Да нет, я не сержусь на тебя, — перебил себя Головин, заметив, что Пиркгаммер сделал протестующее движение. — Ты по своей натуре не мог не возмущаться этим, и я вполне сознаю, что ты прав: но от этого мне не легче, и не меньше я страдал от бесплодных дум и грез моей бескрылой души.
Ты помнишь, я говорил тебе, что долго носился с мыслью написать русского Фауста. По моему замыслу, русский Фауст так и остается жертвой мук своих сомнений и преступности своей жизни, — не найдя ни примирения, ни исхода, потому что нет у него нужных для этого сил и веры, и радости жизни, и бодрости труда и борьбы, — потому что он слишком русский, потому, наконец, что нет в его жизни завтра, которое могло бы искупить вины сегодняшнего дня и уплатить по его долговым обязательствам.

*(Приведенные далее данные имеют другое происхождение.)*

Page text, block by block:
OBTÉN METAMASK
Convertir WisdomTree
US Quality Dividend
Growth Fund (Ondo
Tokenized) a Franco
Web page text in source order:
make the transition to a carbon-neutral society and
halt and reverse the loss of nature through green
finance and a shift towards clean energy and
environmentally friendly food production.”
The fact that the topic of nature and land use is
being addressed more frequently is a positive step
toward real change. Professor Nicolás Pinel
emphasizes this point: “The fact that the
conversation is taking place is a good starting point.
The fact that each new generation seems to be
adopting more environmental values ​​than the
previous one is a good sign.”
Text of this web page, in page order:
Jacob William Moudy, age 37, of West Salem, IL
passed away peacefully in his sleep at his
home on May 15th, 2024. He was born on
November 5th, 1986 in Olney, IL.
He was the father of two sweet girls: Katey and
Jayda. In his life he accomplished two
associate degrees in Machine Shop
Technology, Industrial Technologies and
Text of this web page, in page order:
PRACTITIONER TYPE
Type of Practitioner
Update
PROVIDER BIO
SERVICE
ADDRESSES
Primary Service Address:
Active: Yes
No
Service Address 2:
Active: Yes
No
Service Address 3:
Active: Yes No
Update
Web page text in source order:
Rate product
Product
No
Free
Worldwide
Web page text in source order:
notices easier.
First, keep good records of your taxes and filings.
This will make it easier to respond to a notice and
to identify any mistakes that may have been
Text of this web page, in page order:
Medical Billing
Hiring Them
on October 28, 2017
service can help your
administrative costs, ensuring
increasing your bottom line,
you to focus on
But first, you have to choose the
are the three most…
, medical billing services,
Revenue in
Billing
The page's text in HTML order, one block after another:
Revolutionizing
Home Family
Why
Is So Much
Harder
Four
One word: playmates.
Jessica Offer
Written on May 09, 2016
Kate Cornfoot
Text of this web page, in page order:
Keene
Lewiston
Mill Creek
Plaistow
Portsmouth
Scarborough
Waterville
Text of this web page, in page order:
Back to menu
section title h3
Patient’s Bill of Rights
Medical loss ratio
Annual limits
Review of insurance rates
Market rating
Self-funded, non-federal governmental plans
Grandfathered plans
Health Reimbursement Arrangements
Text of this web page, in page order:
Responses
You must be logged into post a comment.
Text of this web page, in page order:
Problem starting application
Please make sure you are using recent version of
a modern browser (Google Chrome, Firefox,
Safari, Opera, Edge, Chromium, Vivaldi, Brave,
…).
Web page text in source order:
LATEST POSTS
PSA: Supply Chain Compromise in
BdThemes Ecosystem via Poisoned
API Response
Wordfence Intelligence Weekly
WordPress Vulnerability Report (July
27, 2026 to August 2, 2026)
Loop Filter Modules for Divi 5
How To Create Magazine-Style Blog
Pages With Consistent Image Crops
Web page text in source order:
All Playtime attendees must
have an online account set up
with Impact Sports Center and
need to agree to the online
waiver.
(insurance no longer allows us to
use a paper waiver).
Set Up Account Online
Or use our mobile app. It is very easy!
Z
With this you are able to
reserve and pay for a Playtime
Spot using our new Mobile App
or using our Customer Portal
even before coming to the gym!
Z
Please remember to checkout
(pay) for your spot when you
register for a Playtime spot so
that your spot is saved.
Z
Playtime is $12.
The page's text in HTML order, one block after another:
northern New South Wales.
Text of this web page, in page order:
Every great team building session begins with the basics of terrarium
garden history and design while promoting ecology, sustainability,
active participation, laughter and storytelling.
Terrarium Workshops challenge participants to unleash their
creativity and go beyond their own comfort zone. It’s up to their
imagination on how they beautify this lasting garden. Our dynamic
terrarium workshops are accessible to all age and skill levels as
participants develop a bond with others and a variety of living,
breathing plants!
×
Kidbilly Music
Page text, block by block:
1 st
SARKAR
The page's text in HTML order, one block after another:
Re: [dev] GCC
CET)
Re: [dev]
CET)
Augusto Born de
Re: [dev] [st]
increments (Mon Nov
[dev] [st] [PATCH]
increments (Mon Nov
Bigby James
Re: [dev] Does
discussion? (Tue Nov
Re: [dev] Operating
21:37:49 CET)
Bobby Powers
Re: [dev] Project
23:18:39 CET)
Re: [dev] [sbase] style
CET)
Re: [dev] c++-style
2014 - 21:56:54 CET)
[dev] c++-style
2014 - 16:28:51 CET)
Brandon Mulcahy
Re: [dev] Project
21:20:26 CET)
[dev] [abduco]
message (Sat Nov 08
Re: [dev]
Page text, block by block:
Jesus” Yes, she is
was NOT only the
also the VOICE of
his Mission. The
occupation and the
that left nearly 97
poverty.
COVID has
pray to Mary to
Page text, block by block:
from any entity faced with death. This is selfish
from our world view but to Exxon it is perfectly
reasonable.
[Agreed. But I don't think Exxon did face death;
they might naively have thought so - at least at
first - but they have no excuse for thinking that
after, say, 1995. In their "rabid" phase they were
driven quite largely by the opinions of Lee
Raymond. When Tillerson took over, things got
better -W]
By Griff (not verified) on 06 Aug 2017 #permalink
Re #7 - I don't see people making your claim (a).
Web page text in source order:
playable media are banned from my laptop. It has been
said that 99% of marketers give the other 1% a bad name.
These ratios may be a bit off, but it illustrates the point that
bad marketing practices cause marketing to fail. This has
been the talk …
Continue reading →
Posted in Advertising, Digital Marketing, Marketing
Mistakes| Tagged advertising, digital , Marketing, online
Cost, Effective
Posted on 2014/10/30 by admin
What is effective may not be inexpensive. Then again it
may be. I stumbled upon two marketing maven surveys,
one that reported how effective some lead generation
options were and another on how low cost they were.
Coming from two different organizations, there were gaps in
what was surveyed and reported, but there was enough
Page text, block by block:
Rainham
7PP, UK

Всецело захваченный и поглощенный своей идеей, я решил тогда замкнуться в уединении, чтобы поработать без помехи над своей книгой. Я нанял на зиму охотничий домик в несколько комнат, в глуши Курляндии, и безвыходно засел там, а снег заносил все больше и больше мою берлогу. Работать я мог вволю, так как, кроме лесных сторожей, по целым неделям не видел ни души.
Долгие вечера и ночи нашей русской зимы я просиживал за чтением или письмом, — опутанный, в буквальном смысле слова, как паутиной, своими мыслями. Но как я ни терзался и ни напрягал воображение, мне все не удавалось найти образы, в которые я мог бы вылить свои мысли; а если иногда и рождался удовлетворительный образ, — я не находил настоящих слов, в которые естественно и художественно облекся бы уловленный образ.